Look through the entries below. Say how many lines include "growth", with nothing added.

—————

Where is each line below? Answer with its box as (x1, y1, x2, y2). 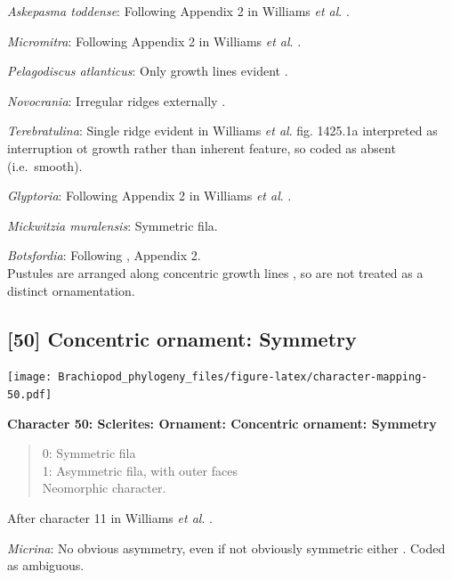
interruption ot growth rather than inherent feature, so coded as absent (7, 138, 396, 157)
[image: (7, 371, 52, 384)
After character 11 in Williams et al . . (7, 509, 213, 527)
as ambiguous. (7, 556, 85, 575)
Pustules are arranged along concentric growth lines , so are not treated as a (7, 263, 424, 282)
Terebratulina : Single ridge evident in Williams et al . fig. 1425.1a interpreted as (7, 121, 438, 140)
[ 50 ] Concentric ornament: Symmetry (7, 324, 357, 352)
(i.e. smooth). (7, 156, 83, 175)
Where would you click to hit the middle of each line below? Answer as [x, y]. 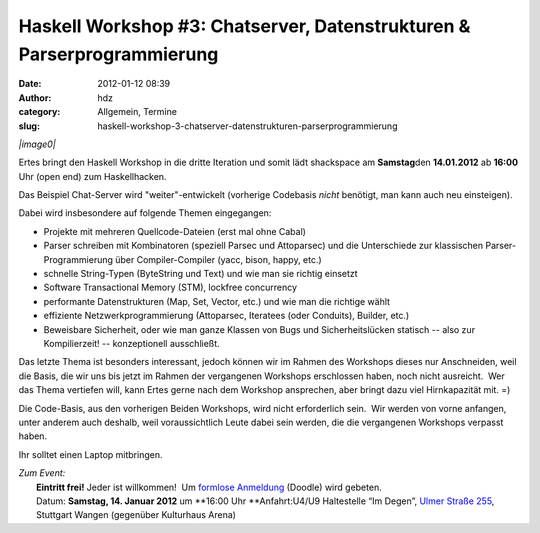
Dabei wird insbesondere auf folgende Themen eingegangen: [145, 213]
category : [39, 112]
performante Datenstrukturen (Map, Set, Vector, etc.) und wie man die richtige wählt [216, 301]
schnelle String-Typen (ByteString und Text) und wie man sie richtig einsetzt [201, 274]
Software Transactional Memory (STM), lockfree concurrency [170, 287]
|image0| [37, 144]
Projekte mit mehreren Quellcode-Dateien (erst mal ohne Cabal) [175, 231]
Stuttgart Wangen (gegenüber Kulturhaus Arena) [136, 515]
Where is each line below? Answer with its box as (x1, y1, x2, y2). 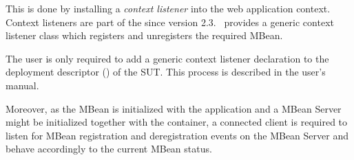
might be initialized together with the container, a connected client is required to (6, 115, 348, 129)
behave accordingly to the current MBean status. (6, 141, 212, 156)
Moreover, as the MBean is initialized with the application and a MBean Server (6, 101, 342, 115)
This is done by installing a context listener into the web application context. (6, 1, 331, 15)
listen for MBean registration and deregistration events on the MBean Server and (6, 128, 348, 142)
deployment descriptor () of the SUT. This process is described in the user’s (6, 65, 326, 79)
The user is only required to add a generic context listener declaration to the (6, 51, 329, 65)
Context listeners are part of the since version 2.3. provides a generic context (6, 14, 334, 29)
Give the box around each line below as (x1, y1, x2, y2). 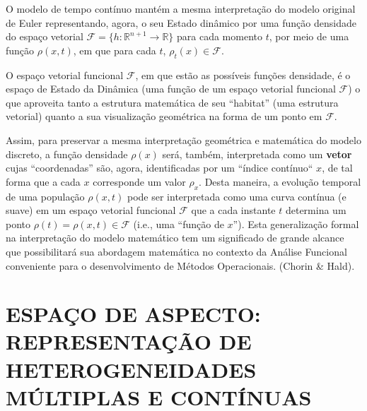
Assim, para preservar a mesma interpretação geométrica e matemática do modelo (6, 132, 361, 147)
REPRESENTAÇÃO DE (6, 327, 252, 356)
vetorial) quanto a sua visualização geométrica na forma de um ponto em (6, 109, 322, 124)
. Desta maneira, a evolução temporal (199, 174, 361, 189)
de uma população (6, 189, 85, 203)
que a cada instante (191, 203, 276, 218)
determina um (285, 203, 346, 218)
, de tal (322, 160, 353, 175)
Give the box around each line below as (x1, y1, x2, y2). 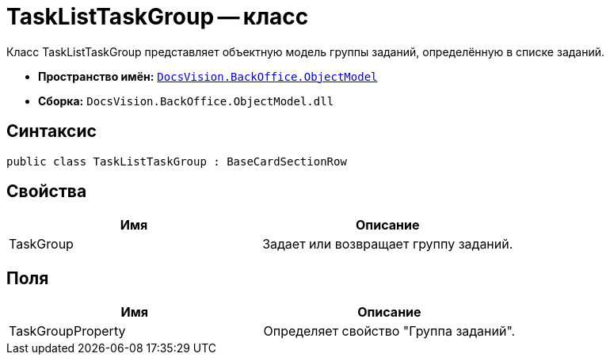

—————

**THE ANSWER:** 2